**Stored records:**
****************************************

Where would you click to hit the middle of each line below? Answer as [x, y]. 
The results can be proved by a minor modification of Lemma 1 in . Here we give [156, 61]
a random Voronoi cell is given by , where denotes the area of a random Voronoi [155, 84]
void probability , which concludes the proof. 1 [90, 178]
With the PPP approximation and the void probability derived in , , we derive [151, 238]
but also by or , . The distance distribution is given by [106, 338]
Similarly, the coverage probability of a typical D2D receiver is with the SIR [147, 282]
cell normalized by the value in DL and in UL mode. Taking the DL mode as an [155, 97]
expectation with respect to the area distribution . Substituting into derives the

****************************************

The data above should be reproduced in full and exactly.

**Result of this exercise:**
Where would you click to hit the middle of each line below? Answer as [x, y]. 
The results can be proved by a minor modification of Lemma 1 in . Here we give [156, 61]
a random Voronoi cell is given by , where denotes the area of a random Voronoi [155, 84]
void probability , which concludes the proof. 1 [90, 178]
With the PPP approximation and the void probability derived in , , we derive [151, 238]
but also by or , . The distance distribution is given by [106, 338]
Similarly, the coverage probability of a typical D2D receiver is with the SIR [147, 282]
cell normalized by the value in DL and in UL mode. Taking the DL mode as an [155, 97]
expectation with respect to the area distribution . Substituting into derives the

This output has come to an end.